Author summary Tracing extended-spectrum β-lactamase (ESBL) dissemination in hospitals is an important step in the fight against the spread of multi-drug resistant bacteria. Indeed, understanding ESBL spreading dynamics will help identify efficient control interventions. In the i-Bird study, patients and hospital staff from a French long-term care facility in France carried a wearable sensor to capture their interactions at less than 1.5 meters, every 30 seconds over a 4-month period. Every week, patients were also swabbed to detect carriage of ESBL-producing Enterobacteriaceae. Based on the analysis of these longitudinal data, this study shows that ESBL-producing Klebsiella pneumoniae (ESBL-KP) mostly spreads during close-proximity interactions between individuals, while this is not the case for ESBL-producing Escherichia coli (ESBL-EC), suggesting that ESBL-KP but not ESBL-EC may be controlled by contact reduction interventions.
Introduction
Multidrug resistant (MDR)-Enterobacteriaceae are a common cause of healthcare-associated and community-acquired infections in humans (1), due to the increase over recent years of third-generation cephalosporin, fluoroquinolone and carbapenem resistances (2,3), leading to difficulties finding appropriate treatment and increased mortality and morbidity. The recent emergence of colistin resistance among Gram-negative bacteria also raises new concerns (4). According to a recent World Health Organization (WHO) assessment, the greatest threats to human health is posed by extended-spectrum β-lactamase (ESBL)-producing Escherichia coli (ESBL-EC) and ESBL-producing Klebsiella pneumoniae (ESBL-KP) (5), causing bloodstream, urinary tract and respiratory infections mostly (3).
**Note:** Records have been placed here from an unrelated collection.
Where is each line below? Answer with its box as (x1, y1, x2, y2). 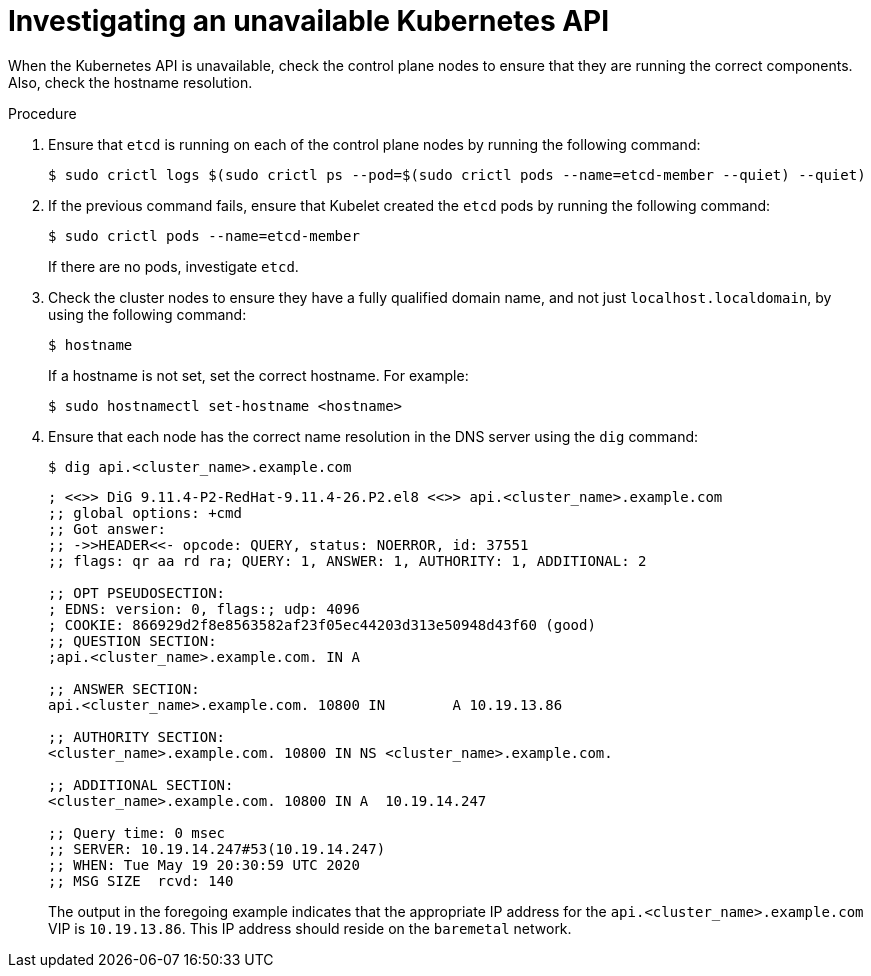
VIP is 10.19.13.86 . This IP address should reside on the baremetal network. (48, 919, 572, 937)
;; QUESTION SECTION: (48, 632, 217, 649)
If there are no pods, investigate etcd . (48, 257, 299, 275)
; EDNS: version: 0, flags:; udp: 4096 (48, 600, 360, 617)
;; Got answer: (48, 520, 167, 537)
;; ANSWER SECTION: (48, 680, 200, 697)
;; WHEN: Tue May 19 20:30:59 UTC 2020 (48, 856, 360, 873)
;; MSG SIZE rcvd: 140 (48, 872, 234, 889)
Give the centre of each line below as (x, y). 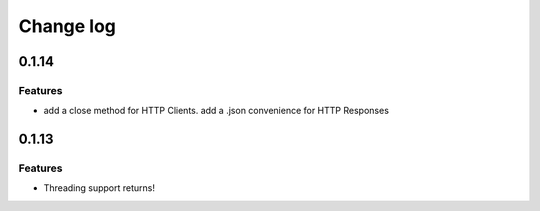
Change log (67, 26)
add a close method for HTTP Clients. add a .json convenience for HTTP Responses (216, 111)
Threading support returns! (99, 188)
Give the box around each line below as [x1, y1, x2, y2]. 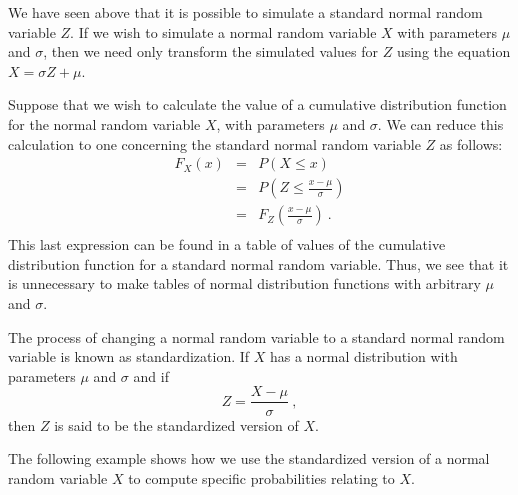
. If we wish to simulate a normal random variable [70, 21, 377, 42]
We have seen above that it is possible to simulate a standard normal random [8, 2, 483, 22]
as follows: [439, 133, 503, 154]
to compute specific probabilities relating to [128, 467, 395, 488]
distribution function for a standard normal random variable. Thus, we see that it [8, 253, 509, 274]
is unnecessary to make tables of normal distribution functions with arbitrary [8, 273, 481, 294]
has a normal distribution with [269, 346, 458, 367]
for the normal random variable [8, 113, 201, 134]
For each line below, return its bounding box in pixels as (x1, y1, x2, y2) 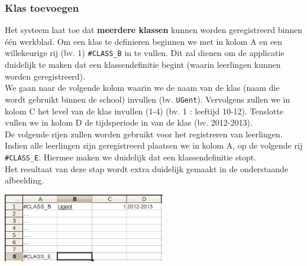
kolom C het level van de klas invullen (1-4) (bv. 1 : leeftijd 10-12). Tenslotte (5, 104, 284, 117)
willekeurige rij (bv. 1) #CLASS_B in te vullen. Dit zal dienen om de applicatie (5, 47, 285, 59)
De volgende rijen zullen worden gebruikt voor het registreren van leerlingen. (5, 127, 283, 140)
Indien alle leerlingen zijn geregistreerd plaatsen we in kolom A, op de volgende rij (5, 139, 303, 152)
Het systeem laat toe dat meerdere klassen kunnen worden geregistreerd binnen (5, 24, 302, 36)
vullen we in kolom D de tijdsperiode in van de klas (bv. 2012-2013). (5, 116, 253, 129)
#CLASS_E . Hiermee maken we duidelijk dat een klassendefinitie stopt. (5, 150, 257, 163)
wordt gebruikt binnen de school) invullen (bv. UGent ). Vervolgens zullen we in (5, 93, 290, 105)
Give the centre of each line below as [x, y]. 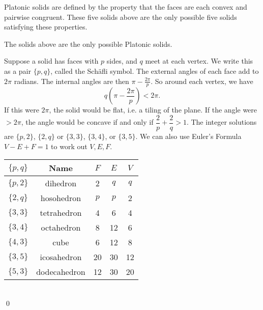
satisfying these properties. [46, 27]
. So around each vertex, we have [202, 81]
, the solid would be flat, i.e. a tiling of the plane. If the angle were [153, 110]
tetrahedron [61, 213]
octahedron [61, 228]
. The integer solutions [222, 122]
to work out [69, 146]
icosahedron [61, 257]
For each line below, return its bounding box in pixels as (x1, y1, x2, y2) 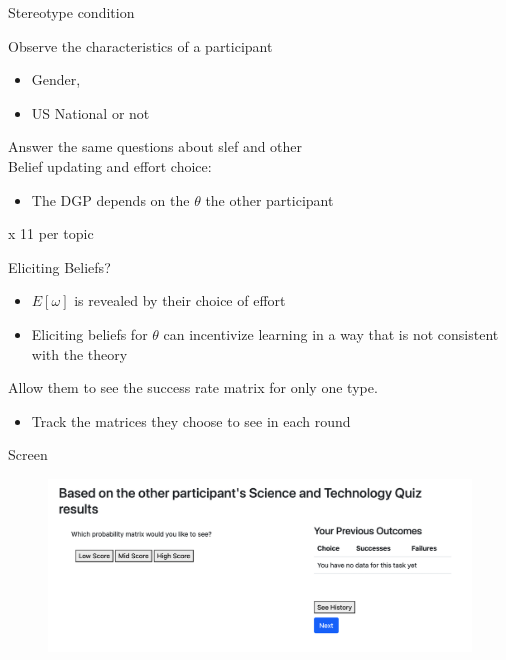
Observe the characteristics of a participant (8, 35, 273, 56)
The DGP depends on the (31, 189, 190, 210)
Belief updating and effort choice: (8, 155, 212, 176)
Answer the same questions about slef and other (8, 136, 303, 157)
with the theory (31, 343, 128, 364)
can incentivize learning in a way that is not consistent (163, 323, 499, 344)
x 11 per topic (8, 223, 94, 244)
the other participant (205, 189, 334, 210)
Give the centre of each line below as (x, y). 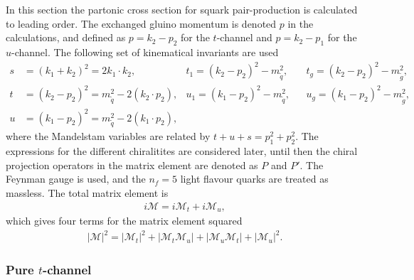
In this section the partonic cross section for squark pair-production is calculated (182, 9)
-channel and (244, 37)
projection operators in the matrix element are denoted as (132, 165)
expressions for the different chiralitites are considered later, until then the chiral (182, 151)
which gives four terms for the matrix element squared (124, 220)
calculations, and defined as (66, 37)
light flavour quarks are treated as (254, 179)
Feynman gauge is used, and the (76, 179)
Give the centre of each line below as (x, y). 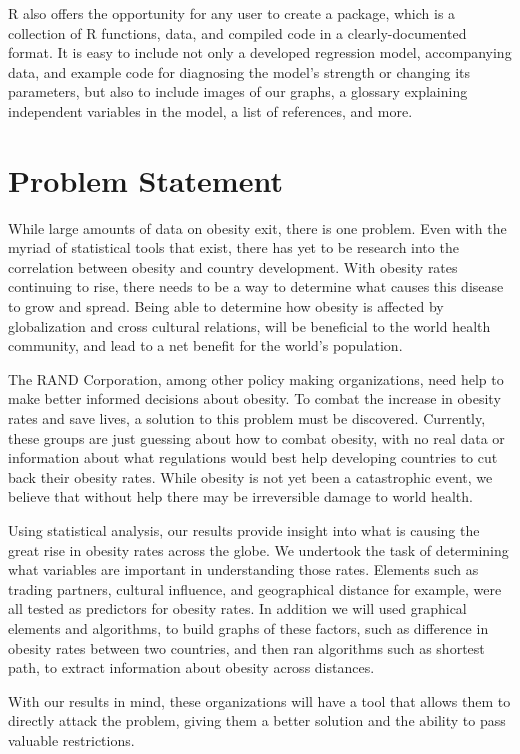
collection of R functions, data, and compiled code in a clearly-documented (237, 32)
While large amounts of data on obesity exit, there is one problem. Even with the (257, 227)
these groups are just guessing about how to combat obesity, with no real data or (256, 437)
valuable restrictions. (71, 739)
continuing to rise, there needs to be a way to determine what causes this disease (256, 286)
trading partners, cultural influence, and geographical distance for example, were (255, 588)
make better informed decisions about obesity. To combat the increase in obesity (254, 398)
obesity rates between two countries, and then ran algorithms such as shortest (246, 647)
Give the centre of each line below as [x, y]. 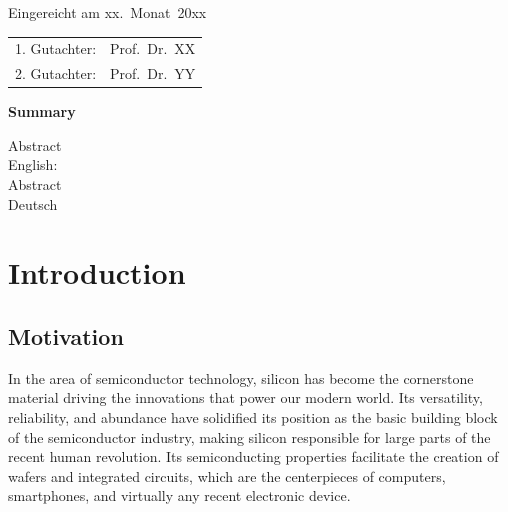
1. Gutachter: [56, 48]
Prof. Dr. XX [153, 48]
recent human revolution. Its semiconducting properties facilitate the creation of [253, 456]
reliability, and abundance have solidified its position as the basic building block [253, 417]
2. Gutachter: [56, 73]
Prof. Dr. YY [153, 73]
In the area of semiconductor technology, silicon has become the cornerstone [241, 377]
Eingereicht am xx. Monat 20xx [107, 12]
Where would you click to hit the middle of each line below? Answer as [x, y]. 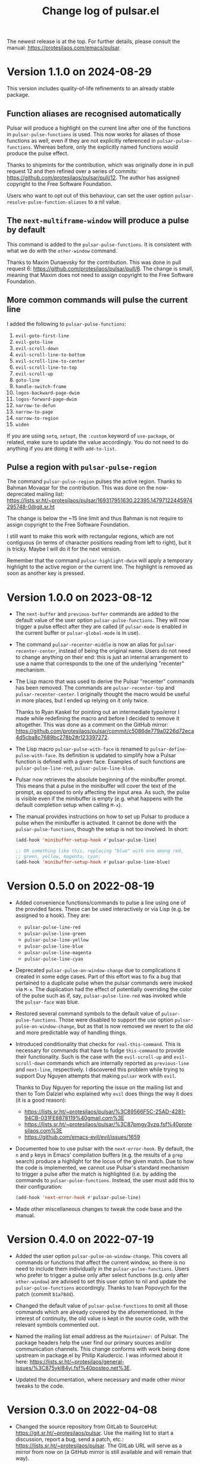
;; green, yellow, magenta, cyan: [58, 857]
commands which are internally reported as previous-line [118, 1063]
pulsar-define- [169, 750]
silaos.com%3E [43, 1130]
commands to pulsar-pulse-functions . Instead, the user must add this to [105, 1180]
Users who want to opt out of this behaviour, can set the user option [90, 195]
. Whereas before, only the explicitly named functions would [104, 147]
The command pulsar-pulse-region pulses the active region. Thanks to [94, 481]

The infections burden of those bacteria are predominantly in hospitals worldwide. In a WHO review, E. coli (20.1%) was the most frequent single pathogen causing healthcare-associated infections in mixed patient populations (6). A large US prevalence survey found E. coli and K. pneumoniae to be responsible for 20% of all healthcare-associated infections and 50% of healthcare-associated urinary tract infections (7). In a recent pan-European cohort, bacteremia caused by ESBL-producing Enterobacteriaceae increased mortality (hazard ratio (HR): 1.63; 95% confidence interval (CI): 1.13 – 2.35), lengths of stay (4.9; 95% CI: 1.1 – 8.7 days), and healthcare-associated costs compared with non-ESBL-producing strains (8). However, to control the threat of these bacteria in hospital settings, more insight is needed regarding their transmission routes (9).
New technologies to measure close proximity interactions (CPIs) by wireless sensors (10,11) have been implemented in hospital investigations (12–16). CPIs are assumed to be a proxy of human contacts that support human-to-human microorganisms transmission (17–20). In an earlier study, CPI networks were shown to be a significant support of Staphylococcus aureus transmission (21,22).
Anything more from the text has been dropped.